Abstract

The biodistribution of colloidal carriers after their administration in vivo depends on the adsorption of some plasma proteins and apolipoproteins on their surface. Poly(methoxypolyethyleneglycol cyanoacrylate-co-hexadecylcyanoacrylate) (PEG-PHDCA) nanoparticles have demonstrated their capacity to cross the blood-brain barrier (BBB) by a mechanism of endocytosis. In order to clarify this mechanism at the molecular level, proteins and especially apolipoproteins adsorbed at the surface of PEG-PHDCA nanoparticles were analyzed by complementary methods such as CE and Protein Lab-on-chip in comparison with 2-D PAGE as a method of reference.

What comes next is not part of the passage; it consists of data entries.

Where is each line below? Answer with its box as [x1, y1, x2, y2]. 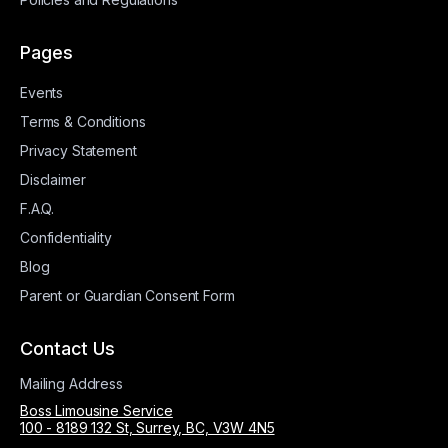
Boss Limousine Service [20, 402, 173, 419]
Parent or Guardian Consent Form [20, 287, 235, 304]
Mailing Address [20, 375, 123, 392]
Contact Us [20, 338, 115, 359]
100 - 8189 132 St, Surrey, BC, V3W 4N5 [20, 419, 275, 436]
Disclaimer [20, 171, 86, 188]
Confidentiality [20, 229, 112, 246]
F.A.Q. [20, 200, 55, 217]
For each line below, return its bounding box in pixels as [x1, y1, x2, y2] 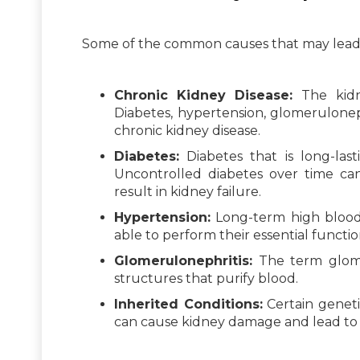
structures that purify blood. [114, 270, 298, 286]
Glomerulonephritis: [114, 252, 252, 268]
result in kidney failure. [114, 183, 261, 199]
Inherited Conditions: [114, 296, 263, 312]
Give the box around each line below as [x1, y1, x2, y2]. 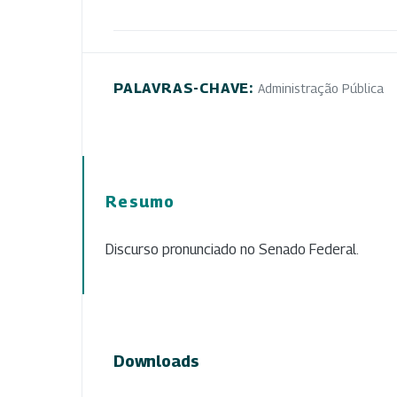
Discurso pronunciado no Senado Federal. [105, 240, 359, 258]
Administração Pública [257, 80, 384, 96]
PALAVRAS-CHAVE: [113, 79, 258, 97]
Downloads [113, 351, 199, 370]
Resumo [105, 191, 175, 211]
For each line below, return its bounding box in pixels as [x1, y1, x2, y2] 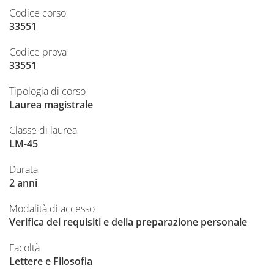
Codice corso [9, 6, 66, 20]
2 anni [9, 176, 37, 190]
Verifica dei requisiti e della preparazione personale [9, 215, 247, 229]
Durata [9, 163, 38, 177]
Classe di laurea [9, 124, 77, 138]
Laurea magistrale [9, 98, 93, 112]
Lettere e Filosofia [9, 254, 92, 268]
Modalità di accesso [9, 202, 95, 216]
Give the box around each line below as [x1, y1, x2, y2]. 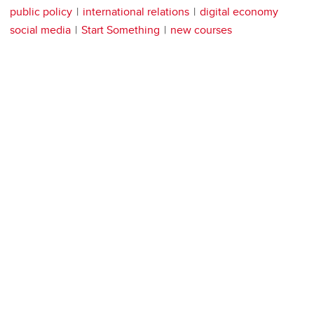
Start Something [81, 22, 160, 39]
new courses [170, 22, 232, 39]
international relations [83, 4, 189, 20]
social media [10, 22, 71, 39]
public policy [10, 4, 72, 20]
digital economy [200, 4, 278, 20]
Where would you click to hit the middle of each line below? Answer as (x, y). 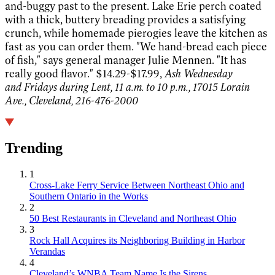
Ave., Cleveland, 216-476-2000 (72, 100)
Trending (34, 148)
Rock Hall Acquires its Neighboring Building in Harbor (137, 241)
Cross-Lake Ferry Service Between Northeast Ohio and (137, 185)
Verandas (47, 252)
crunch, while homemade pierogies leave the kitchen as (136, 33)
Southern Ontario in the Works (89, 196)
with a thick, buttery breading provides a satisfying (125, 19)
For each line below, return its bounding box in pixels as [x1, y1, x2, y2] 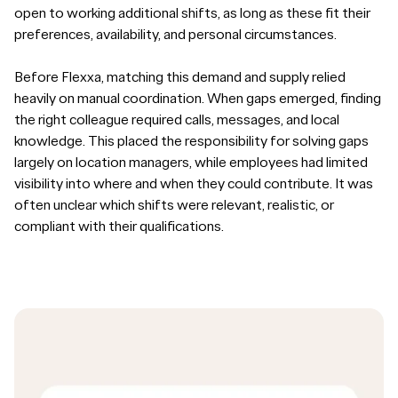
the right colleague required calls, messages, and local [14, 111, 339, 129]
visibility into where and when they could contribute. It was [14, 175, 373, 193]
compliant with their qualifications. [14, 218, 224, 235]
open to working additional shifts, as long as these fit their [14, 4, 370, 22]
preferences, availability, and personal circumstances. [14, 26, 337, 44]
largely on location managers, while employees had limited [14, 154, 368, 171]
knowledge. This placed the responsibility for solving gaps [14, 132, 369, 150]
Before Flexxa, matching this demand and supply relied [14, 68, 346, 86]

Thus, the ability of those methodologies to identify and quantify human and rat plasma protein adsorption onto PEG-PHDCA nanoparticles and conventional PHDCA nanoparticles was evaluated. The lower adsorption of proteins onto PEG-PHDCA nanoparticles comparatively to PHDCA nanoparticles was evidenced by 2-D PAGE and Protein Lab-on-chip methods. CE allowed the quantification of adsorbed proteins without the requirement of a desorption procedure but failed, in this context, to analyze complex mixtures of proteins. The Protein Lab-on-chip method appeared to be very useful to follow the kinetic of protein adsorption from serum onto nanoparticles; it was complementary to 2-D PAGE which allowed the identification (with a relative quantification) of the adsorbed proteins. The overall results suggest the implication of the apolipoprotein E in the mechanism of passage of PEG-PHDCA nanoparticles through the BBB.